Дверь тут же открылась, и глазам Чарльза предстал понурый, крепко сколоченный молодой человек, с большой, коротко стриженной головой и грубыми чертами лица. Хозяйка метнулась мимо него в комнату и заговорила с ним отрывисто, властно, словно отдавала приказания. Чарльз с облегчением закрыл дверь в свою комнату и огляделся по сторонам: где же его чемоданы? Чемоданов не было. Он заглянул в огромный гардероб и поежился от хозяйкиной бесцеремонности, увидев, что его вещи распакованы — ключи он давным-давно посеял, и вдобавок у него и в заводе не было ничего закрывать — и разложены с аккуратностью, лишь подчеркивающей их дешевизну и потрепанность. Ботинки — их давно пора было починить, да, кстати, и почистить — распялены на деревянных колодках. Два других его костюма, на твидовом, ко всему прочему, пуговицы болтались на ниточках, висят на обитых шелком вешалках. Убогий туалетный прибор, облысевшие щетки для волос и потерявшие форму кожаные футляры аккуратно расставлены на второй полке. Среди них выделялась — здесь она выглядела почему-то неприлично — на треть опорожненная бутылка коньяку, и он вдруг осознал, что, пока искал комнату, успел пристраститься к выпивке. Он глянул в висевший на крючке туго набитый мешок для грязного белья — и все его мужское естество возмутилось. Эта пахучая кипенная белизна служила вместилищем дырявым носкам, грязным рубашкам — экономя на стирке, он редко менял их — и растянувшемуся исподнему. На подушке, почти заслонив собой зовущие к неге пышные кружевные оборки, лежала тщательно сложенная чистая пижама.
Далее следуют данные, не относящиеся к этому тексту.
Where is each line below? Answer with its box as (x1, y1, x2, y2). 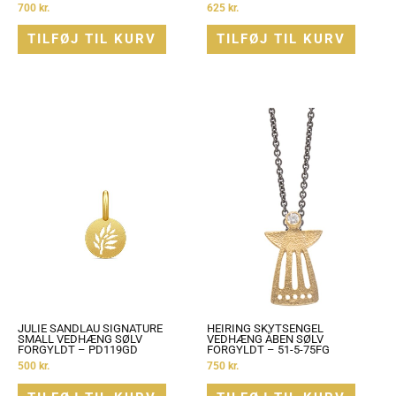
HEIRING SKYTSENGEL (207, 322, 324, 336)
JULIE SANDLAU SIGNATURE (18, 322, 163, 336)
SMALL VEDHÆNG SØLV (18, 332, 142, 346)
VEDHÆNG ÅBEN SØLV (207, 332, 324, 346)
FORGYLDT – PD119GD (18, 343, 138, 357)
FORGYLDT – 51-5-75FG (207, 343, 330, 357)
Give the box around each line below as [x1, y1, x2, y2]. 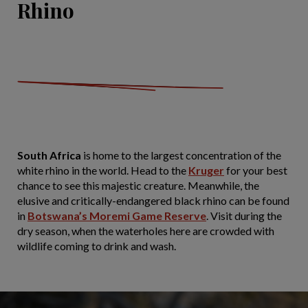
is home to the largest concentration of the [81, 148, 281, 162]
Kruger [188, 164, 224, 177]
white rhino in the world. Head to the [17, 164, 188, 177]
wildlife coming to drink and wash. [17, 239, 176, 252]
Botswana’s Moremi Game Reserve [27, 209, 206, 222]
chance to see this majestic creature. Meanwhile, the [17, 179, 259, 192]
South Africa [17, 148, 81, 162]
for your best [224, 164, 287, 177]
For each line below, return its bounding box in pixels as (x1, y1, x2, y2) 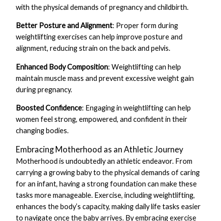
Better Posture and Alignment (16, 21, 113, 30)
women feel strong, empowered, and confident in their (16, 115, 188, 124)
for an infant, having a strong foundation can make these (16, 180, 197, 188)
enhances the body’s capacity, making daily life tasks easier (16, 202, 201, 211)
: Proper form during (112, 21, 179, 30)
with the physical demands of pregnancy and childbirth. (16, 2, 189, 11)
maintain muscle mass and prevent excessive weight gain (16, 74, 194, 82)
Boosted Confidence (16, 104, 82, 112)
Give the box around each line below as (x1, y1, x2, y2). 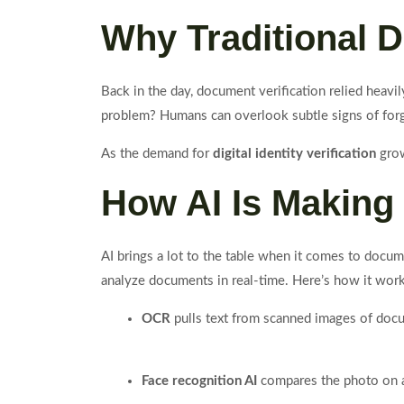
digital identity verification (213, 147, 376, 161)
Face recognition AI (142, 374, 257, 388)
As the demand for (101, 147, 213, 161)
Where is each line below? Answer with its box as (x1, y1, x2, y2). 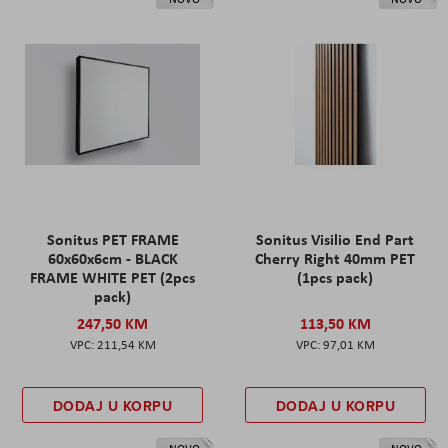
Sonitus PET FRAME (46, 227, 179, 250)
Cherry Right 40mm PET (255, 246, 416, 269)
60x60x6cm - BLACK (47, 246, 178, 269)
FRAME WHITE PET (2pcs (30, 265, 196, 288)
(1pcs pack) (297, 265, 374, 288)
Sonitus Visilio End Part (256, 227, 415, 250)
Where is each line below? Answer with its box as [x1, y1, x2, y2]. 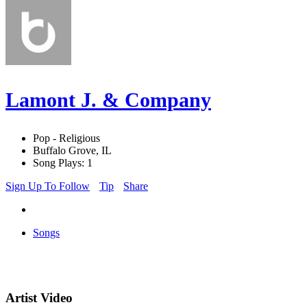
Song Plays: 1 [33, 157, 93, 169]
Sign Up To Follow [5, 180, 90, 193]
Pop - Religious [33, 132, 100, 145]
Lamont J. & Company [5, 88, 211, 112]
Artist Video [5, 291, 73, 306]
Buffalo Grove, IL [33, 145, 112, 157]
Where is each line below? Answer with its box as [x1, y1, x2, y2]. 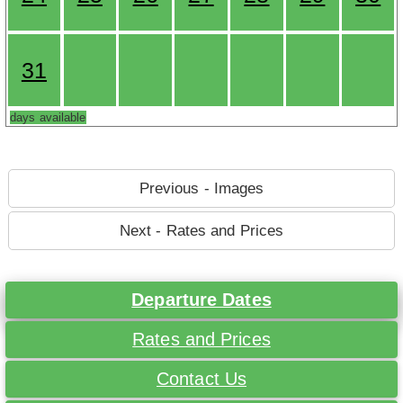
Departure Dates [131, 290, 272, 310]
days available [10, 111, 86, 125]
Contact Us [157, 369, 246, 390]
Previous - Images [139, 180, 264, 198]
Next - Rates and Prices [119, 222, 284, 240]
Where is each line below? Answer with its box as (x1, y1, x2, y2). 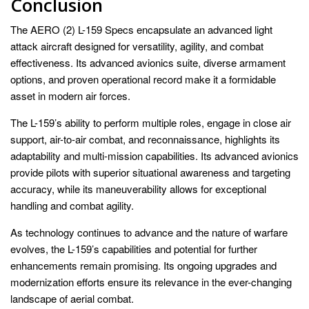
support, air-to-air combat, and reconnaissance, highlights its (10, 131, 280, 146)
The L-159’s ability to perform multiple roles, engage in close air (10, 114, 291, 130)
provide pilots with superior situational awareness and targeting (10, 164, 290, 179)
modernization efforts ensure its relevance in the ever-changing (10, 274, 292, 289)
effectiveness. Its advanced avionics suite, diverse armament (10, 54, 286, 70)
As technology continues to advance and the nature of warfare (10, 224, 288, 239)
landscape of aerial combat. (10, 290, 134, 306)
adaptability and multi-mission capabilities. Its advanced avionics (10, 148, 299, 163)
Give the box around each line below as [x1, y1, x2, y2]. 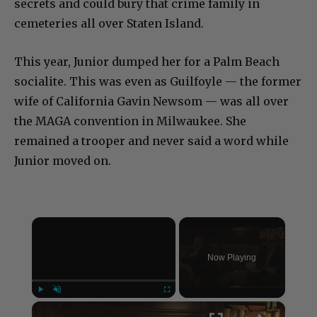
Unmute [57, 301, 76, 308]
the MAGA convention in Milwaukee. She [14, 113, 246, 128]
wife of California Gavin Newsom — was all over [14, 93, 289, 108]
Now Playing [207, 252, 257, 263]
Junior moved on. [14, 153, 111, 168]
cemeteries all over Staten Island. [14, 16, 204, 30]
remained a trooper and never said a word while [14, 133, 289, 148]
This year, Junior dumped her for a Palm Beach [14, 54, 279, 69]
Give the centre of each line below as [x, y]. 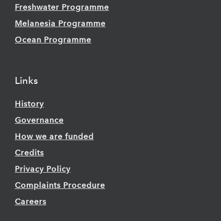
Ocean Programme [53, 40]
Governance [39, 120]
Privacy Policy [43, 169]
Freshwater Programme [62, 7]
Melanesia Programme [60, 24]
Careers [31, 202]
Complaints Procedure [60, 185]
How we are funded [54, 137]
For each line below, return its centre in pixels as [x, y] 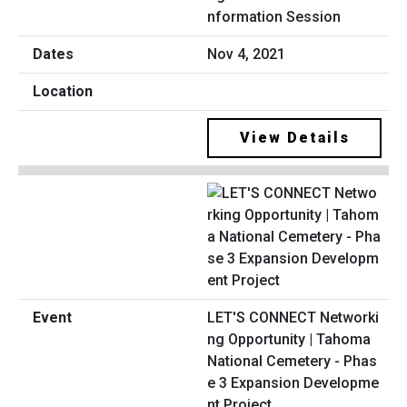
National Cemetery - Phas [292, 361]
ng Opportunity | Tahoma [289, 339]
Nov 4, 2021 [246, 55]
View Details [294, 138]
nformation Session [274, 17]
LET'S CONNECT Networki [293, 317]
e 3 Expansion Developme [293, 382]
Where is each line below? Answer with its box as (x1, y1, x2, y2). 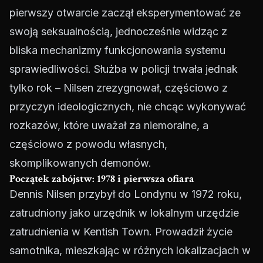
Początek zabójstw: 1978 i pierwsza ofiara (9, 172, 194, 186)
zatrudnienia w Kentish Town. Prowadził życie (9, 225, 232, 238)
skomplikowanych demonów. (9, 157, 151, 170)
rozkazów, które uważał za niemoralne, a (9, 119, 208, 132)
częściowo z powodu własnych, (9, 138, 167, 151)
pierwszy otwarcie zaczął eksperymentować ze (9, 6, 241, 19)
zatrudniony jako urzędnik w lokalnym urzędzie (9, 207, 239, 220)
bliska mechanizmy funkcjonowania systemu (9, 44, 225, 57)
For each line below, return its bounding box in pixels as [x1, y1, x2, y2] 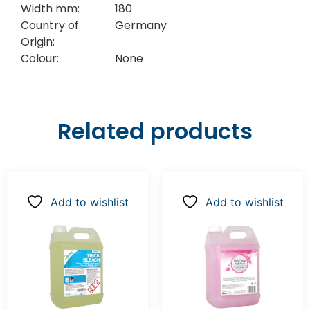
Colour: [21, 50, 59, 66]
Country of [21, 17, 79, 33]
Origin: [21, 33, 55, 50]
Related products [57, 116, 253, 147]
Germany [114, 17, 167, 33]
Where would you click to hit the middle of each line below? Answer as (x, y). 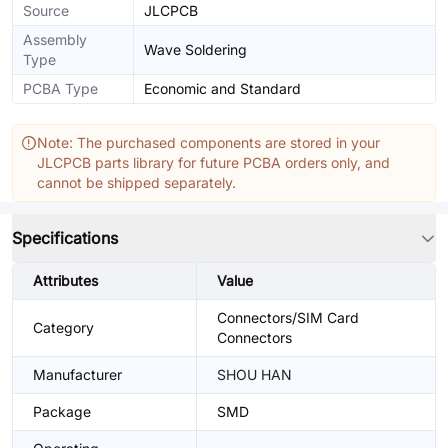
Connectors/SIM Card (288, 317)
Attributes (65, 280)
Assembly (55, 39)
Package (62, 411)
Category (63, 327)
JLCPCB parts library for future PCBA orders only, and (213, 162)
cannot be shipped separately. (136, 182)
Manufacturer (77, 374)
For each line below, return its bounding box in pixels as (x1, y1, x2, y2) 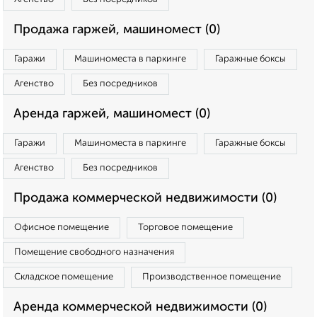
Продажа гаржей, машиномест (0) (13, 23, 220, 36)
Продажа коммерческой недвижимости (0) (13, 192, 277, 204)
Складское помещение (14, 272, 113, 282)
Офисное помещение (14, 223, 109, 232)
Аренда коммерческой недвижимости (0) (13, 301, 267, 313)
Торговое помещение (138, 223, 233, 232)
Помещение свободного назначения (14, 248, 174, 257)
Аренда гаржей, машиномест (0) (13, 108, 210, 120)
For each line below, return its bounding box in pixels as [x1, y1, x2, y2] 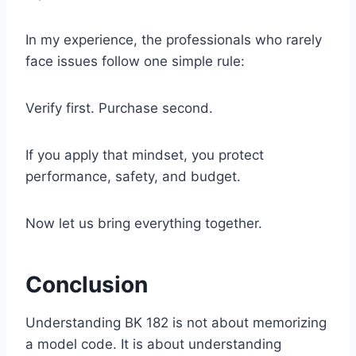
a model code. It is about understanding [25, 336, 281, 353]
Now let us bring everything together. [25, 215, 262, 232]
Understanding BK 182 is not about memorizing [25, 315, 327, 331]
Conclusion [25, 271, 148, 299]
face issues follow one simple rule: [25, 53, 245, 70]
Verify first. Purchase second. [25, 100, 213, 117]
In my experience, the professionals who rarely [25, 32, 322, 48]
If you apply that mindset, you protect [25, 147, 264, 164]
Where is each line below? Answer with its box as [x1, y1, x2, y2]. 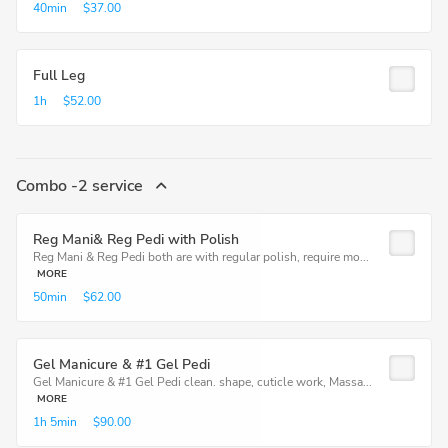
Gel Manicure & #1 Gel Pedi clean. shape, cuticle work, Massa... [33, 374, 372, 390]
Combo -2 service [16, 175, 147, 197]
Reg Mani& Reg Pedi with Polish [33, 230, 239, 249]
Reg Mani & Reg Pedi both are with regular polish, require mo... [33, 249, 369, 265]
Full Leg [33, 66, 85, 85]
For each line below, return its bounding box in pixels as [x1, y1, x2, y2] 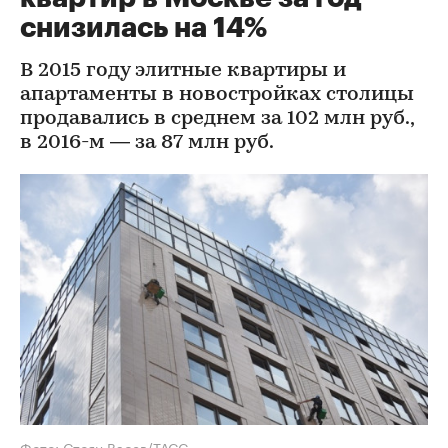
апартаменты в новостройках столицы [20, 85, 414, 105]
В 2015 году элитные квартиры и [20, 61, 346, 81]
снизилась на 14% [20, 14, 267, 42]
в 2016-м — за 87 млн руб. [20, 133, 274, 153]
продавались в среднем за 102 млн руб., [20, 109, 414, 129]

И в довершение всего — нет, какая неслыханная наглость! — хозяйка распаковала его бумаги, краски, картонные папки с неоконченными работами. Уж не заглядывала ли она в них? То-то позабавилась, надо думать. Рисунки его по большей части не предназначались для печати. Все его бумаги были старательно разложены, причем во главу угла были поставлены соображения аккуратности и симметрии. Чарльз и раньше замечал, что хозяйственные женщины почему-то терпеть не могут бумаг. Похоже, они видят в них врагов порядка, ненужных накопителей пыли. Дома он вел из-за бумаг непрекращающуюся молчаливую войну с матерью и прислугой. Они стремились навести в его бумагах порядок, а если удавалось, то и запихнуть их в самые дальние закоулки чулана. Он умолял их Христом богом не прикасаться к его работе. Но нет, они ничего не могли с собой поделать; тот же случай и здесь — это ясно как божий день. И он, то и дело сверяясь с карманным разговорничком, стал сооружать, попутно затверживая ее, вежливую фразу, начинающуюся словами: «Пожалуйста, не трудитесь убирать на моем столе…»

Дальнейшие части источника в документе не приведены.